— Exercise objective —
Below are records; reproduce exactly the lines from the one that has "Terms & Conditions" through the one that has "Email:sales@brandedclothingsource.com", ends included, and nothing more.

───── Data in this exercise ─────

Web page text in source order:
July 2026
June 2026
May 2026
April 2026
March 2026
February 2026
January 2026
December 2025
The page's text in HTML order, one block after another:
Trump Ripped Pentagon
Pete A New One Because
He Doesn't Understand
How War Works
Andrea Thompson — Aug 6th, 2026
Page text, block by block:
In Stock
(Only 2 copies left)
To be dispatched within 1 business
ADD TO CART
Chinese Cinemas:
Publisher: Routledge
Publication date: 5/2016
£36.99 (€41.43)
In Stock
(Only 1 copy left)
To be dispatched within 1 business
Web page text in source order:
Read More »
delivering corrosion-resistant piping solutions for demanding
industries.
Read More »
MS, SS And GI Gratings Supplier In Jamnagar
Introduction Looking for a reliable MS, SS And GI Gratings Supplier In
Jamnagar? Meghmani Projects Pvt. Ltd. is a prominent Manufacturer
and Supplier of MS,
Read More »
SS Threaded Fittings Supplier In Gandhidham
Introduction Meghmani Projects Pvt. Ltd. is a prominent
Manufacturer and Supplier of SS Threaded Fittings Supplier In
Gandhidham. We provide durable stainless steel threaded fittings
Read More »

─────
───── Data in this exercise ─────

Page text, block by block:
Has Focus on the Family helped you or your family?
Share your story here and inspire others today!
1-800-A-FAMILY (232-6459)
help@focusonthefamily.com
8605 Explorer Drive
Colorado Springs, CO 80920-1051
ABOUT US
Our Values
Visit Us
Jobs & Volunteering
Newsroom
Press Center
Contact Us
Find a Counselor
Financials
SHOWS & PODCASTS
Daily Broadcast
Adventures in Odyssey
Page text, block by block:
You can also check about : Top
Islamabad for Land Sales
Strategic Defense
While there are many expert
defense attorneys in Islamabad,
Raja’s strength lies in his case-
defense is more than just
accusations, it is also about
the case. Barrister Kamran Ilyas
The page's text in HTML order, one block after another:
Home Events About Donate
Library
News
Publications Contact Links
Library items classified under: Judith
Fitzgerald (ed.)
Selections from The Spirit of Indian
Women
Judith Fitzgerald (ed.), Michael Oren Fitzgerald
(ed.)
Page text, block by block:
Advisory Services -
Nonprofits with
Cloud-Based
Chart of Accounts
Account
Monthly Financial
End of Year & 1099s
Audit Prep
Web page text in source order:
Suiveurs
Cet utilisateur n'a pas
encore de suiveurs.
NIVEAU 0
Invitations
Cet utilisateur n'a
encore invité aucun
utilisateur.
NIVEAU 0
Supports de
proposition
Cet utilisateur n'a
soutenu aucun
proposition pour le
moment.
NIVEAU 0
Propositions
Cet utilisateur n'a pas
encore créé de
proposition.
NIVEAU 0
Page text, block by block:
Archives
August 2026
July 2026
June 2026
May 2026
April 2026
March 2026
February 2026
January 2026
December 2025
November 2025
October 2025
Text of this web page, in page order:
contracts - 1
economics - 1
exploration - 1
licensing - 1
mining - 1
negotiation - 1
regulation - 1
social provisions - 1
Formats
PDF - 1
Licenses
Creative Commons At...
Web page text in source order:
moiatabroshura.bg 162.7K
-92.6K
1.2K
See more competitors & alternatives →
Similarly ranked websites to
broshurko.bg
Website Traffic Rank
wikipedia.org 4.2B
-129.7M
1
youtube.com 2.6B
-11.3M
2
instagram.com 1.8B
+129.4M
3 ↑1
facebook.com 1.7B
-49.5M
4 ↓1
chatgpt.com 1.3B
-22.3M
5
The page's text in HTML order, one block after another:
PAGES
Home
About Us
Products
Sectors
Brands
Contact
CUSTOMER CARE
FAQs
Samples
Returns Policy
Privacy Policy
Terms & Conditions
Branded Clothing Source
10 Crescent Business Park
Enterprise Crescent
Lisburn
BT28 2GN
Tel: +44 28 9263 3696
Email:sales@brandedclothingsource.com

─────

— Solution to this problem —
Terms & Conditions
Branded Clothing Source
10 Crescent Business Park
Enterprise Crescent
Lisburn
BT28 2GN
Tel: +44 28 9263 3696
Email:sales@brandedclothingsource.com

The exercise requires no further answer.